**Exercise description**
Go through each line of the records below and count those with the word "AnnotationReader". Give only the count.

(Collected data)
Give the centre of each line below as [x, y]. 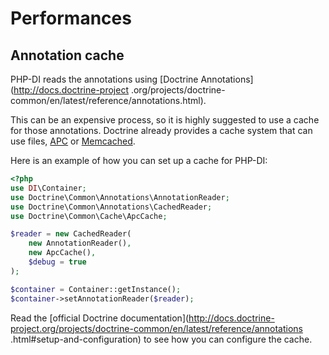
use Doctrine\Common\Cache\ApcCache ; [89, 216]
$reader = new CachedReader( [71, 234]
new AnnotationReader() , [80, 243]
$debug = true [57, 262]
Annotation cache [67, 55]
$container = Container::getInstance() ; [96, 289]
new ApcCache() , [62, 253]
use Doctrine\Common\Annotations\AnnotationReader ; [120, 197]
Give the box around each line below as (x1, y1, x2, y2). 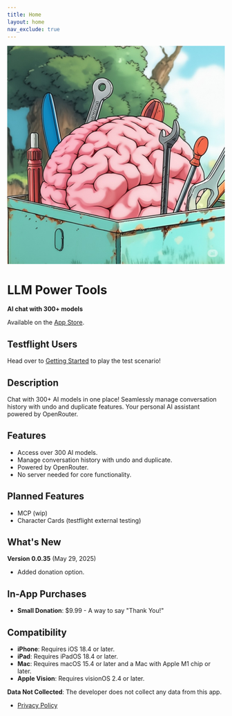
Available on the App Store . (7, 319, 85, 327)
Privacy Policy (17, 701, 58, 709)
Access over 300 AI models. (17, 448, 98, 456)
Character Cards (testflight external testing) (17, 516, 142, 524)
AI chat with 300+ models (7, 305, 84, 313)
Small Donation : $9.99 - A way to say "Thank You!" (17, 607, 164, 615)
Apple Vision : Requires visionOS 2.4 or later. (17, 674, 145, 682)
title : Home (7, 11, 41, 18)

**Answer for the task**
2